Co-counseling

Peer Counseling

How it works

“Human beings have the innate ability to heal themselves from emotional (& sometimes physical) pain through the process of emotional discharge, which is the ability to laugh, cry, and express righteous indignation.  This discharging of deep feelings, when done in a safe & supportive environment, is the bridge to healing” —RC Theory

For many years I was involved in an organization called Reevaluation Counseling (RC).

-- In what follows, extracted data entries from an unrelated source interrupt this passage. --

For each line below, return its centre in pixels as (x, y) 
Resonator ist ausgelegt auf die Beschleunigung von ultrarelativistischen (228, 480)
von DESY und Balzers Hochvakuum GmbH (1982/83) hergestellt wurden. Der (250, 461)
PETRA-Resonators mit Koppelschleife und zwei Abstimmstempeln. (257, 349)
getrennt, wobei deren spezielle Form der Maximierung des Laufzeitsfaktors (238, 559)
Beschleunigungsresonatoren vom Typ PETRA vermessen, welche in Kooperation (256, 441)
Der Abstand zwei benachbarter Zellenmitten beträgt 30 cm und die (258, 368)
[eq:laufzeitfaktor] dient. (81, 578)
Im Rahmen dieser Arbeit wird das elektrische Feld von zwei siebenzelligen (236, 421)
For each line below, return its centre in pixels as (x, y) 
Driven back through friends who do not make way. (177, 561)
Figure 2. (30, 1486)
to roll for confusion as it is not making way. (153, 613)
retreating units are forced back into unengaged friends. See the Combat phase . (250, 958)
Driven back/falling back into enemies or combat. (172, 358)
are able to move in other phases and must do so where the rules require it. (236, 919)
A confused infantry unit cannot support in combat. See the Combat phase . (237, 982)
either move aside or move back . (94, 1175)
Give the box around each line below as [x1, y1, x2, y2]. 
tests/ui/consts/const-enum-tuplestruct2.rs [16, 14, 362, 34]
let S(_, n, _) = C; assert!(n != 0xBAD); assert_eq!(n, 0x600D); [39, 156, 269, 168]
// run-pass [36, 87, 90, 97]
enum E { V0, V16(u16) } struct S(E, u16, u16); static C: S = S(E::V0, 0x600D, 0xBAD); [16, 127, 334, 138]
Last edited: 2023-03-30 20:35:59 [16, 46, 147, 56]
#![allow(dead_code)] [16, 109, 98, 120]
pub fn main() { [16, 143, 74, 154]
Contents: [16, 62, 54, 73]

As a teacher of this work, I taught co-counseling to many, many people.  This is a simple yet profound process where two people sitting together learn how to really listen to each other, talk about whatever is up for them, to work on healing past and present hurts, to celebrate their successes, and to take intentional steps towards change in their lives.  

For a mutually agreed period of time, one person is in the "counselor" role and the other is in the "client" role. For the second half of the session the roles are reversed.  Co-counseling is not simply a conversation as the person in the counselor role offers complete undivided attention and an attitude of non-judgmental support to the client, so that the client can work through their own issues in an atmosphere of complete safety. A strict agreement of confidentiality is agreed upon by all participants.


Principles

Co-counseling is founded on the principle that we each have within us our own answers.  There is no advice-giving where the message is often that we can’t figure things out for ourselves and we need others to give us the answers.  That we each have it within us to find our way is extremely empowering and respectful.  It allows people to reach deeply and find their own inner truth. 

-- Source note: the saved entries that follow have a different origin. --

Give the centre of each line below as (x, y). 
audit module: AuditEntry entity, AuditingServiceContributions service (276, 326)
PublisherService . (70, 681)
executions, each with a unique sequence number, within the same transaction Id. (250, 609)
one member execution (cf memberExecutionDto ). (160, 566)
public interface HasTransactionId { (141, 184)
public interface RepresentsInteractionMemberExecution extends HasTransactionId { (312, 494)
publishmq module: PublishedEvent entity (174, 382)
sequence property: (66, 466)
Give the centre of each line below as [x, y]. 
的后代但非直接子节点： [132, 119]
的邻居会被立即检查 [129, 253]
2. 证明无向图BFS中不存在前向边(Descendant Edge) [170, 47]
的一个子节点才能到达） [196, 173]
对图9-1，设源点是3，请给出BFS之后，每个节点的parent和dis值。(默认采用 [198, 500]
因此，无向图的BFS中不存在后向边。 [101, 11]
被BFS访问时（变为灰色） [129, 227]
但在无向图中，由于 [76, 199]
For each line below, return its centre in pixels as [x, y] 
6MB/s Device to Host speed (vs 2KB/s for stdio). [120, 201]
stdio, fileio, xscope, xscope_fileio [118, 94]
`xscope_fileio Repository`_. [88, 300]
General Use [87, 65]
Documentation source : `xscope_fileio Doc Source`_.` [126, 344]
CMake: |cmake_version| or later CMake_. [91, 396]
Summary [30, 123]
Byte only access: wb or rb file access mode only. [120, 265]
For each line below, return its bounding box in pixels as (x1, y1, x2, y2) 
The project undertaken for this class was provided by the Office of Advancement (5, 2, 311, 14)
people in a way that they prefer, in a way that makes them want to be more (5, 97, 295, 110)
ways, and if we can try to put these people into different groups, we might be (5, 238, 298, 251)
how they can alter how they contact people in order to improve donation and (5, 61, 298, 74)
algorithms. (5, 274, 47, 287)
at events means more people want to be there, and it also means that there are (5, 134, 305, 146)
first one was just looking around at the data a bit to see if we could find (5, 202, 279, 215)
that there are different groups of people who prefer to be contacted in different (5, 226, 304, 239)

An important aspect of the theory is the belief that we human beings are born with an innate ability to heal ourselves from the effects of past emotional hurts. This natural healing process is the expression of our emotions--to laugh, cry, express anger, etc.  Because it is often not acceptable to express our deepest feelings, we learn to suppress or overlook them.  It is one thing to talk about how we feel, but it is another to actually feel those feelings.  To have a safe place to discharge as we do in a co-counseling group, is what makes this work both profound and deeply healing.


Gaining Tools

This powerful work was the impetus for me to decide to become a psychotherapist.  Then after years of graduate school and training in the many different types of counseling modalities available, I came to believe that co-counseling was still some of the most profound work I have experienced, both in terms of its theory and its practice.

I am happy to offer a co-counseling class to people who are interested in learning this peer counseling process. Because of the nature of the work, it is important that people in a co-counseling group be in good enough emotional shape to be able to put their own issues aside and really be there for someone else. Interested people will be interviewed to see if a co-counseling group is appropriate for them.

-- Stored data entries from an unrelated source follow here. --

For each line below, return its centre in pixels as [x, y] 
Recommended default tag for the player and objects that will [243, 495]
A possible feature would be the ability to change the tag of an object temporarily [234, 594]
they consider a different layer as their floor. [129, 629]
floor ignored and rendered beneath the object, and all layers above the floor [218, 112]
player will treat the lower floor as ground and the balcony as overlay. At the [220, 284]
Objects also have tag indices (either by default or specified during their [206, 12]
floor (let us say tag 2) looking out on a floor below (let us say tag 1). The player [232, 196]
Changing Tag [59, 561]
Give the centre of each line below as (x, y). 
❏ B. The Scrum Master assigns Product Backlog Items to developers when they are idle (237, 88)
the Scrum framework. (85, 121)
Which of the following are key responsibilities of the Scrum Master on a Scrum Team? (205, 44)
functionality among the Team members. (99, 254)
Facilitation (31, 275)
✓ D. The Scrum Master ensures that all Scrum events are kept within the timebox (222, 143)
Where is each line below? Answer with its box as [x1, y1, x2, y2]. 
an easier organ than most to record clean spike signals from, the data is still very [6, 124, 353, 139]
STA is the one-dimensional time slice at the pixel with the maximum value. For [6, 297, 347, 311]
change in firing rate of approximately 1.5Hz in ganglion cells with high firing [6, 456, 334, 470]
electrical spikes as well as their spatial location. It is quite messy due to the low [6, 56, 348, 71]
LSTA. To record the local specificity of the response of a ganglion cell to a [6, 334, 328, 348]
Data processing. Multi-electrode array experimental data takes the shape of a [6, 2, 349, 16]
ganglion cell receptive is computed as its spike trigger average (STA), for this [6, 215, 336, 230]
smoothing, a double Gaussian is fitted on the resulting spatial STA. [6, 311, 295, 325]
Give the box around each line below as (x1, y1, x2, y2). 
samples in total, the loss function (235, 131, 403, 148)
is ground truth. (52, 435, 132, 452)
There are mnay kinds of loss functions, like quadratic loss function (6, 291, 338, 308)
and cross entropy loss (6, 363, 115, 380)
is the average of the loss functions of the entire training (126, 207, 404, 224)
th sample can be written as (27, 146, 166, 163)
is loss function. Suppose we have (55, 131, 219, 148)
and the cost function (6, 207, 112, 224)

Co-counseling is a wonderful tool for friends to share with each other, to deepen already close friendships.  Partners can use these tools in their relationship as they learn to separate out the feelings from what is the reality, and learn how to really listen to the other instead of endlessly quarreling back & forth with no one really listening.  When people learn how to take turns listening to each other, particularly when they know that they will have a turn be heard as well, things go much better.